With dual-channel recording now available via a Twilio API, this speech analytics API provider says the time has come to start attaching spoken-data transcripts to big data to create a ‘big voice’ opportunity.
You’ve no doubt heard about “big data,” that short-and-simple phrase that came into being some five or so years ago as a way of describing the massive amounts of structured (bits and bytes) and unstructured (text, for example) data that companies were amassing as the world became increasingly digital. Applying advanced analytical techniques, companies have been turning these big-data stockpiles into treasure troves of insight… and making smarter business decisions, more quickly, as a result.
But what about “big voice” — have you heard about that?
I’m going to venture to say that you probably haven’t, but soon enough, you may.
The big voice idea comes from a startup called VoiceBase, which you may have seen on the Enterprise Connect 2016 expo floor. VoiceBase offers speech recognition and speech analytics APIs aimed at letting enterprises mine voice for actionable insight just as they have been doing with data.
Consider call logs from customer interactions. Historically, information associated with call logs has been along the lines of, “You had a call on this day, at this time, from this number, it lasted this long and, if the call has been recorded, here’s the download button.” That’s all well and good — if you want to know about the phone system. VoiceBase is about telling a company how the business is doing, said Jay Blazensky, VoiceBase co-founder, during a post EC call. As an example of the sort of useful information it can provide: “Hey, small business, you had 412 calls yesterday — 17 resulted in appointments but 32 were from people who sound like they’re going to leave you.” With this insight in hand, that company could take actions to boost the in-person experience of the 17 and to reduce the churn of the 32.
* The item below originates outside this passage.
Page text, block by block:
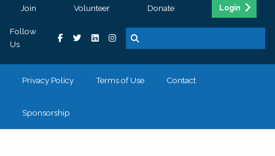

A few factors are coming together to make speech analytics at enterprise scale a reality. For one, the analytics capability is getting more sophisticated by the day. VoiceBase uses a neural networks-based engine, which helps in the custom vocabulary capability it has built into its speech recognition API, for example.
Parallel processing makes a huge difference as well. The ability to process huge traffic loads in parallel across cloud-resident servers turns jobs that used to take hours, if not days, into near-real-time activities. And, because cloud resources are always there for the taking, high-priority jobs can run during the day and low-priority jobs during off-hours — and the costs can be balanced out accordingly for affordability across the board, said Walter Bachtiger, VoiceBase founder and CEO, who I spoke with at Signal, the communications API developers’ conference that Twilio hosted in San Francisco this week.
Telecom APIs, and the programmatic call control they enable, are critical as well, Jay Blazensky noted during a Signal session titled, “How To Build Speech Analytics Into Any Platform.” Twilio, largely credited for popularizing the communications API market, has upped the speech analytics game with a dual-channel recording capability now available for its Programmable Voice API.
Historically, call recordings have been mono channel, which has made distinguishing who has said what quite difficult, explained Nisha George, a Twilio associate product manager, during the speech analytics session. That’s been so difficult, in fact, that it’s led to this statistic George cited: Only 5% of customer calls get analyzed today. With dual-channel recordings, the ability to analyze the customer’s voice is now much easier — making it Twilio’s mission to move that percentage of analyzed calls to 100, she added.
In the case of a Twilio-VoiceBase scenario, Twilio records calls at scale, and sends those recordings to VoiceBase, via a RESTful API, to do the speech recognition and analytics processing. Using the results, enterprises can then enrich their business intelligence initiatives by attaching the spoken data to their big data, Blazensky said. His conclusion: “It’s open season on call recordings.”